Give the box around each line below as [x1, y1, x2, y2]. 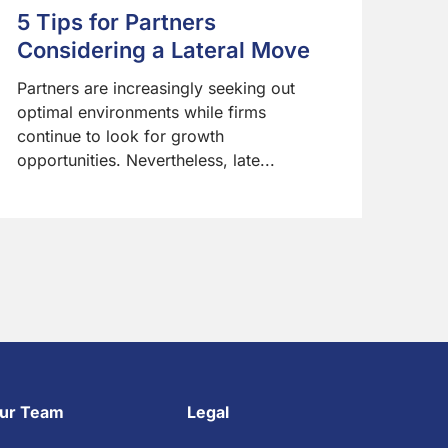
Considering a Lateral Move [17, 37, 311, 64]
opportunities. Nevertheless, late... [17, 150, 276, 171]
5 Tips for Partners [17, 9, 217, 36]
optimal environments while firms [17, 102, 267, 123]
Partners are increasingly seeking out [17, 78, 296, 99]
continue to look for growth [17, 126, 225, 147]
------------
▶ Problem statement
Retype the whole listing exactly and leave the pictures out.

▶ Response box
Give the box around each line below as [x1, y1, x2, y2]. 
Considering a Lateral Move [17, 37, 311, 64]
opportunities. Nevertheless, late... [17, 150, 276, 171]
5 Tips for Partners [17, 9, 217, 36]
optimal environments while firms [17, 102, 267, 123]
Partners are increasingly seeking out [17, 78, 296, 99]
continue to look for growth [17, 126, 225, 147]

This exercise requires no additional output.